▶ [Work to complete] Pick every line from the data below that contains the string "than" and copy it.

(Stored data)

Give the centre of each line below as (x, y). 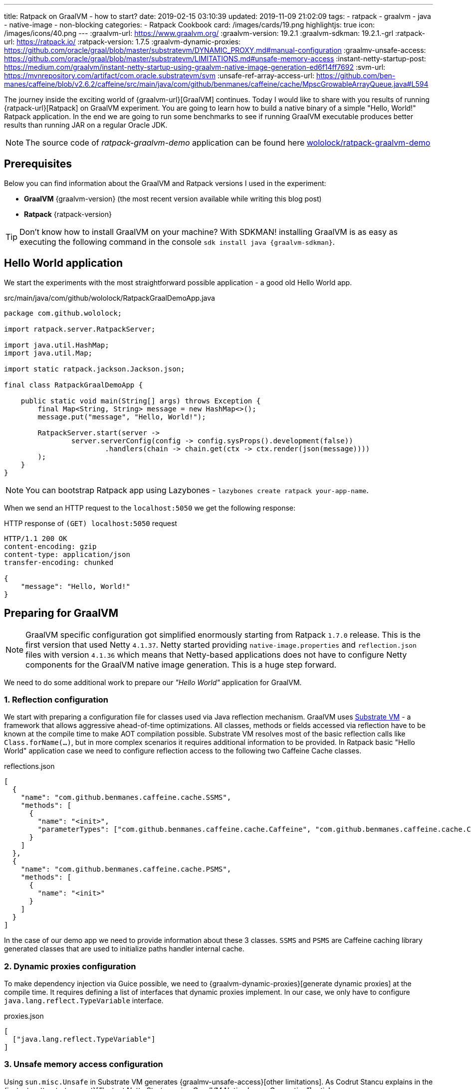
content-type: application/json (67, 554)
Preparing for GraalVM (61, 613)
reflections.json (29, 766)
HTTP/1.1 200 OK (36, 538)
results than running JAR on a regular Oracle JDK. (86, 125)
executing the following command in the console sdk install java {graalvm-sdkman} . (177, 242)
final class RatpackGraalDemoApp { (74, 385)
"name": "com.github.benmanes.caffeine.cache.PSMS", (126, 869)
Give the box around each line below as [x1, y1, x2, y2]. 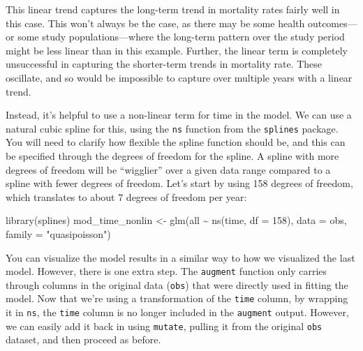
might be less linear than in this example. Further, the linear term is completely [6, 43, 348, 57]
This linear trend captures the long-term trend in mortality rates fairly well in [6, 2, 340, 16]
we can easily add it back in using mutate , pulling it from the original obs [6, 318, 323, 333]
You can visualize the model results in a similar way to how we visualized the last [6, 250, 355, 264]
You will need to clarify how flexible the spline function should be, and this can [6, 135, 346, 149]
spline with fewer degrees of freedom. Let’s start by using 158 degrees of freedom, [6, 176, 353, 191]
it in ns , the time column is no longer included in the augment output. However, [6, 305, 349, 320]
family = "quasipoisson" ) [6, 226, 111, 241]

* * *

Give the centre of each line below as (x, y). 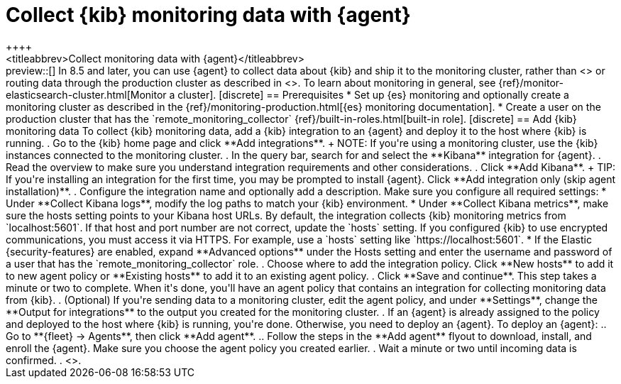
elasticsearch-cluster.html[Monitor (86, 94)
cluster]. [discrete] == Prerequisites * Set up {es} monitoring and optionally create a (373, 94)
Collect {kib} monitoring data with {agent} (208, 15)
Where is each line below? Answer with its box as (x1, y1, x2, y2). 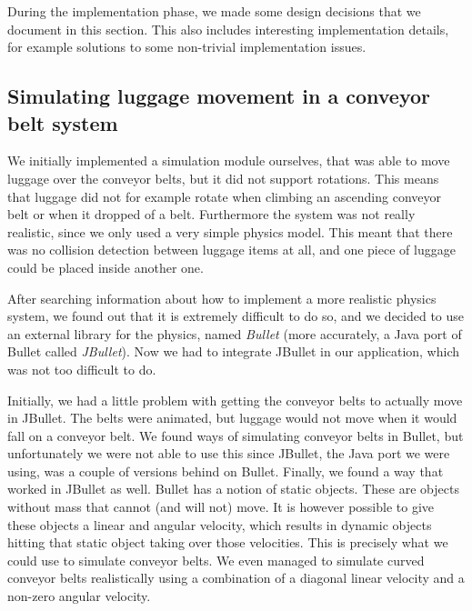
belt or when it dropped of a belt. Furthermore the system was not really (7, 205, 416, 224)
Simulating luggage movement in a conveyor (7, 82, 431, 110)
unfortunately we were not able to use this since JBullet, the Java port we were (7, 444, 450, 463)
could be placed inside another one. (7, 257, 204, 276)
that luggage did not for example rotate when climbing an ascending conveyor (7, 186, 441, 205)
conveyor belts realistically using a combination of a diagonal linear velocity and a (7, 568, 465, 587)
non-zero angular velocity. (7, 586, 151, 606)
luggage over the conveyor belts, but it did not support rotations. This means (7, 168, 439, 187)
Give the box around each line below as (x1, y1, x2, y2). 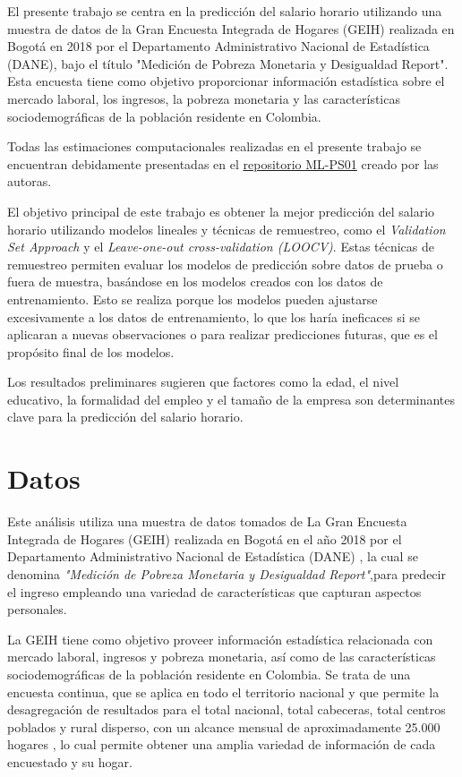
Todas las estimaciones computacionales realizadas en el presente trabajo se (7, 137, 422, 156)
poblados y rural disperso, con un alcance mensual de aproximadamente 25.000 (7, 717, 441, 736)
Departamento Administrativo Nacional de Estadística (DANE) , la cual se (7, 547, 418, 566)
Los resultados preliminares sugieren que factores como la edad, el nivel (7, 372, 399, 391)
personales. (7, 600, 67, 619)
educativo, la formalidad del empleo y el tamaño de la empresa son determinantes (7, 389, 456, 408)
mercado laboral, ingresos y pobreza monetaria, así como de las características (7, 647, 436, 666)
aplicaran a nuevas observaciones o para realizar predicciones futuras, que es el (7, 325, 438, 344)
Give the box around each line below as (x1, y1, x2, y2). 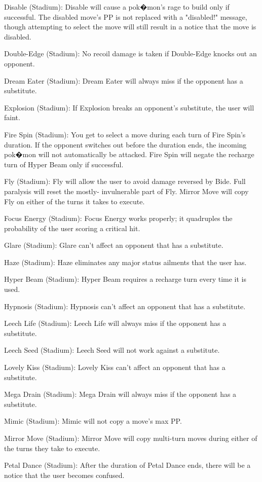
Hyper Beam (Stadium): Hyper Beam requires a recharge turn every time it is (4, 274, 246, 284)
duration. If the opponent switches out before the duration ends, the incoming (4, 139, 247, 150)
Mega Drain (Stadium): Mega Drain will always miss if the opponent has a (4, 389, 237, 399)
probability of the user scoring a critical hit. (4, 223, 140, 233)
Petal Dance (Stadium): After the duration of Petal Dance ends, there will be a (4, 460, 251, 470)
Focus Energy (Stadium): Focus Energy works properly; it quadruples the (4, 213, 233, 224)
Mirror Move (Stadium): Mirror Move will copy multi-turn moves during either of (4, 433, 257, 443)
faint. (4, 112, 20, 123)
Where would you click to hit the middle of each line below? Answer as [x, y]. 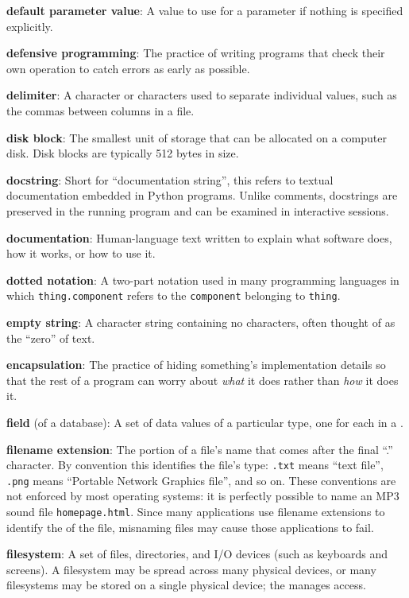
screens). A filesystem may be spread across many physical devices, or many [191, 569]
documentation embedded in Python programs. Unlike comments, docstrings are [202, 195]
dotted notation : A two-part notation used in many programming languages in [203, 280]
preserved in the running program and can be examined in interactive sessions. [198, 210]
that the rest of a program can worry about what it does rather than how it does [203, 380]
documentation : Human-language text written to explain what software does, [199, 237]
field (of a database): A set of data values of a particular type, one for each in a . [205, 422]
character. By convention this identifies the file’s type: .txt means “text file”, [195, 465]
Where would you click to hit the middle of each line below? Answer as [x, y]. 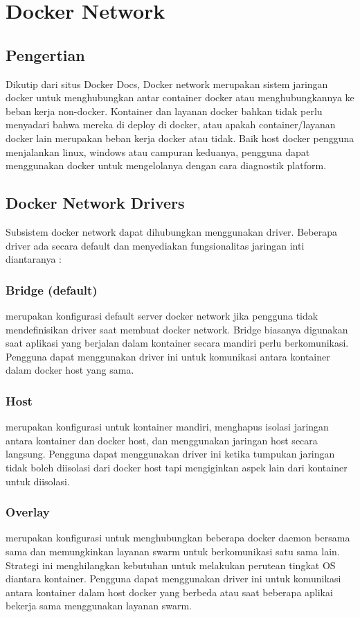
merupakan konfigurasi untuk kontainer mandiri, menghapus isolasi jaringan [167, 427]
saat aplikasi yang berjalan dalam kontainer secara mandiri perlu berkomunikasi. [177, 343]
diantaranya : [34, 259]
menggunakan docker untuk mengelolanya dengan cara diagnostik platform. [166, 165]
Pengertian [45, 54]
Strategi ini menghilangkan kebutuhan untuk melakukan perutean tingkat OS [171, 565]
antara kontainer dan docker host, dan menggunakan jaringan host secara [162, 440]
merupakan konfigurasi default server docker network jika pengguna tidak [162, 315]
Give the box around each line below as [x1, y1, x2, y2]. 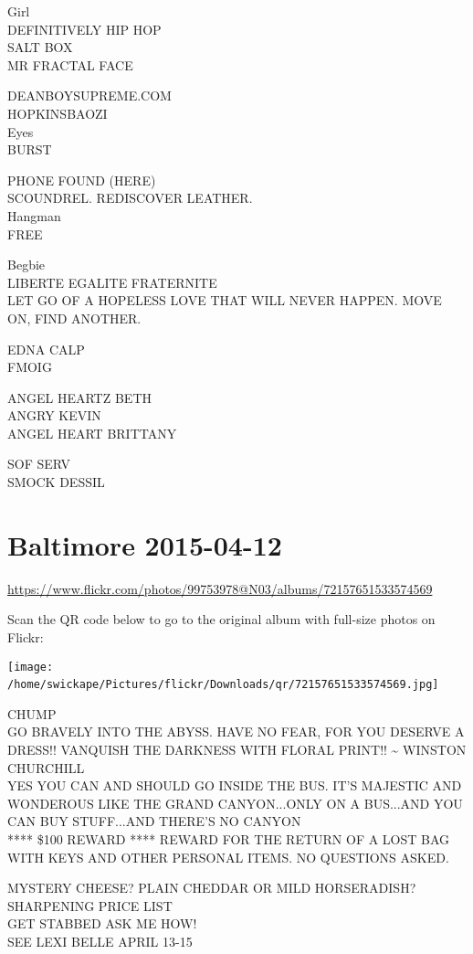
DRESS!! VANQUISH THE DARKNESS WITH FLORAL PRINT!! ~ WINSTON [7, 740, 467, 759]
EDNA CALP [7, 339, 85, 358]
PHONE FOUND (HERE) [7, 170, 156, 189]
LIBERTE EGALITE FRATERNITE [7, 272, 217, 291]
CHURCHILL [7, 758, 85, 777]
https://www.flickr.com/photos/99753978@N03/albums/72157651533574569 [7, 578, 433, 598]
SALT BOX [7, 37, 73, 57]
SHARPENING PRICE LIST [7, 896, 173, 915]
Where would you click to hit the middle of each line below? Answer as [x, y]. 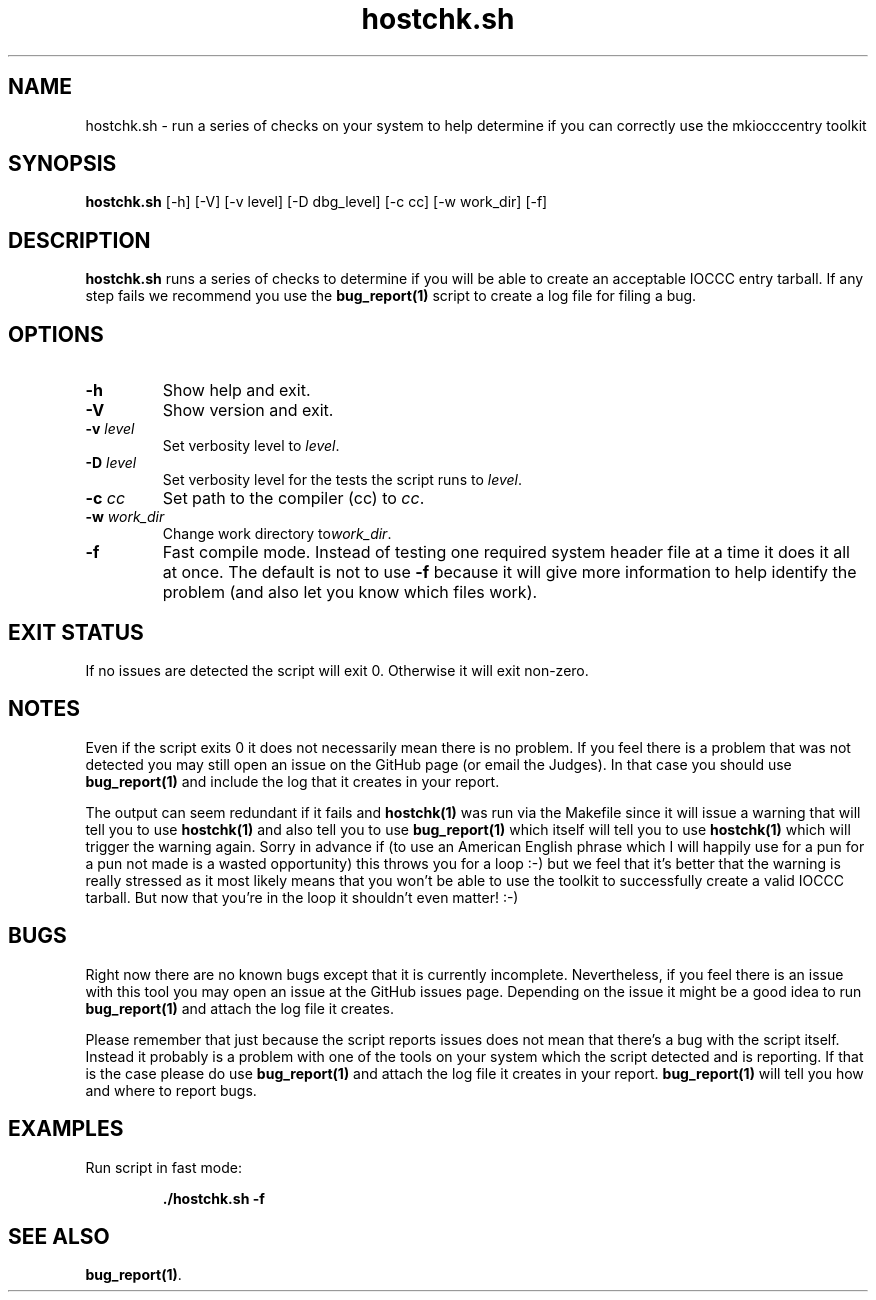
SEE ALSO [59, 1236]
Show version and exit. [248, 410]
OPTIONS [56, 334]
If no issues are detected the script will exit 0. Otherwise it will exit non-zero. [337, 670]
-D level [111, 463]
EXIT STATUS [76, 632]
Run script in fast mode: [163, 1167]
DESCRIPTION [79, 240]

▶ [Response area]
results than running JAR on a regular Oracle JDK. (86, 125)
might be less linear than in this example. Further, the linear term is completely [6, 43, 348, 57]
that the rest of a program can worry about what it does rather than how it does [203, 380]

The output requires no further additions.